The Diverse Molecular Gas Content of Massive Galaxies Undergoing Quenching at z~1

TL;DR

This study investigates the molecular gas content and quenching processes in three massive galaxies at z~1, revealing diverse evolutionary stages and highlighting the importance of measurement methods in understanding galaxy quenching.

Contribution

It provides new insights into the molecular gas fractions, star formation histories, and quenching mechanisms of massive galaxies at z~1, emphasizing the impact of different SFR measurement techniques.

Findings

Molecular gas fractions are 13-23% in the studied galaxies.

Depletion times vary significantly depending on SFR measurement method.

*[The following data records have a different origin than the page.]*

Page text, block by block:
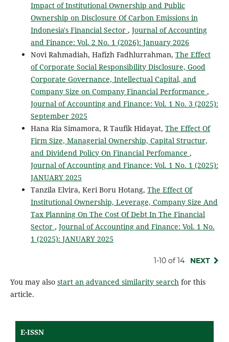
Impact of Institutional Ownership and Public
Ownership on Disclosure Of Carbon Emissions in
Indonesia's Financial Sector , Journal of Accounting
and Finance: Vol. 2 No. 1 (2026): January 2026
Novi Rahmadiah, Hafizh Fadhlurrahman, The Effect
of Corporate Social Responsibility Disclosure, Good
Corporate Governance, Intellectual Capital, and
Company Size on Company Financial Performance ,
Journal of Accounting and Finance: Vol. 1 No. 3 (2025):
September 2025
Hana Ria Simamora, R Taufik Hidayat, The Effect Of
Firm Size, Managerial Ownership, Capital Structur,
and Dividend Policy On Financial Perfomance ,
Journal of Accounting and Finance: Vol. 1 No. 1 (2025):
JANUARY 2025
Tanzila Elvira, Keri Boru Hotang, The Effect Of
Institutional Ownership, Leverage, Company Size And
Tax Planning On The Cost Of Debt In The Financial
Sector , Journal of Accounting and Finance: Vol. 1 No.
1 (2025): JANUARY 2025
1-10 of 14 NEXT
You may also start an advanced similarity searchfor this
article.
E-ISSN

Recently quenched and star-forming galaxies have similar depletion times when using spectral fitting.

Abstract

We present a detailed study of the molecular gas content and stellar population properties of three massive galaxies at 1 < z < 1.3 that are in different stages of quenching. The galaxies were selected to have a quiescent optical/near-infrared spectral energy distribution and a relatively bright emission at 24 micron, and show remarkably diverse properties. CO emission from each of the three galaxies is detected in deep NOEMA observations, allowing us to derive molecular gas fractions Mgas/Mstar of 13-23%. We also reconstruct the star formation histories by fitting models to the observed photometry and optical spectroscopy, finding evidence for recent rejuvenation in one object, slow quenching in another, and rapid quenching in the third system. To better constrain the quenching mechanism we explore the depletion times for our sample and other similar samples at z~0.7 from the literature. We find that the depletion times are highly dependent on the method adopted to measure the star formation rate: using the UV+IR luminosity we obtain depletion times about 6 times shorter than those derived using dust-corrected [OII] emission. When adopting the star formation rates from spectral fitting, which are arguably more robust, we find that recently quenched galaxies and star-forming galaxies have similar depletion times, while older quiescent systems have longer depletion times. These results offer new, important constraints for physical models of galaxy quenching.